I love Crimson Tide. It comes from a time when, through my nostalgic eyes, Tony Scott could do no wrong. This was the nineties, when Scott was after directing the under-rated True Romance and on his way to helming the solidly entertaining Enemy of the State. Sure, there was also The Fan in there, but we really don’t talk about that. Part of the appeal of Crimson tide, beyond it’s wonderfully powerful basic premise, is the fact that concept could work as either a powerful Aaron Sorkin stage play, or as a bombastic Michael Bay production – the set-up is such that either approach is possible with the material. Scott manages to straddle the middle, offering a tense action thriller which isn’t afraid to ask a few probing questions about the nature of the chain of command and the morality of blinding following orders.

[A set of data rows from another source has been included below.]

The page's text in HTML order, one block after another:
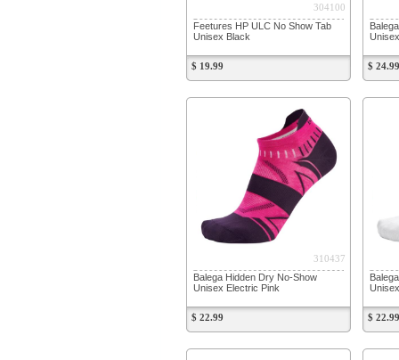
304100
Feetures HP ULC No Show Tab
Unisex Black
$ 19.99 $ 24.99
310437
Balega Hidden Dry No-Show
Unisex Electric Pink
$ 22.99 $ 22.99
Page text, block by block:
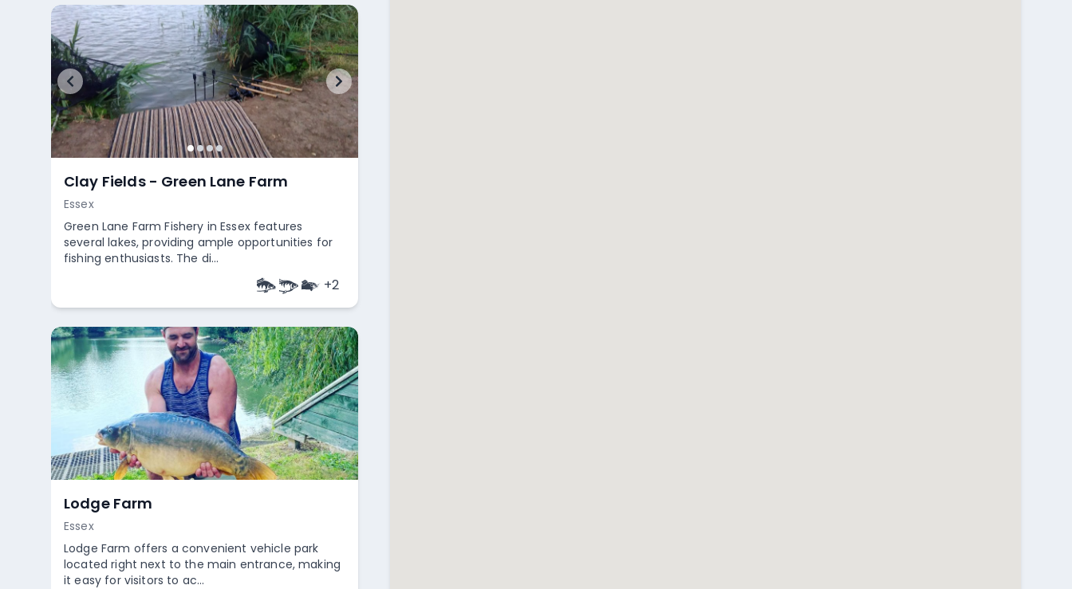
Clay Fields - Green Lane Farm
Essex
Green Lane Farm Fishery in Essex features
several lakes, providing ample opportunities for
fishing enthusiasts. The di...
+2
Lodge Farm
Essex
Lodge Farm offers a convenient vehicle park
located right next to the main entrance, making
it easy for visitors to ac...
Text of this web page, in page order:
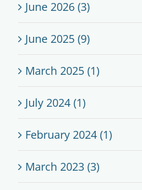
June 2026 (3)
June 2025 (9)
March 2025 (1)
July 2024 (1)
February 2024 (1)
March 2023 (3)
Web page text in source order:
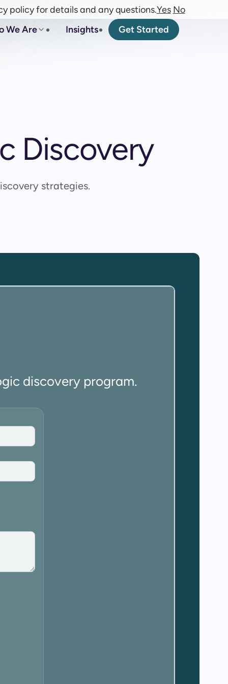
We Are Insights Get Started
Discovery
strategies.
discovery program.
policy for details and any questions.Yes No

It's long and hard and... ugh, you get it...

The movie opens with a whole load of exposition from the deck of a French aircraft carrier, giving us the background on a fictional Russian Civil War. This section pretty much exists to give us set-up and background information, but it’s fascinating how this short little sequence effectively paints the global geo-political scene – one with a strong basis in history.

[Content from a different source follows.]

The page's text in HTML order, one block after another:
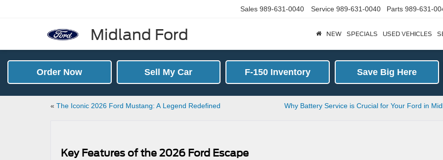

I’m not talking about an attempted coup in Russia or something like that, but the way that movie points to smaller conflicts as inevitably drawing in the larger nations over time – in this case, the conflict in Chechnya, a country I dare suggest most Americans (and more than a few Europeans) would have difficulty locating on a map. It’s a clever little allusion to the geo-political set of dominoes which led the assassination of an Austro-Hungarian archduke to become the cause of World War I. Indeed, it’s a smart observation that global conflicts rarely ignited in the twentieth century with direct acts of aggression between two major powers, simply smaller conflicts that spread like wild fire.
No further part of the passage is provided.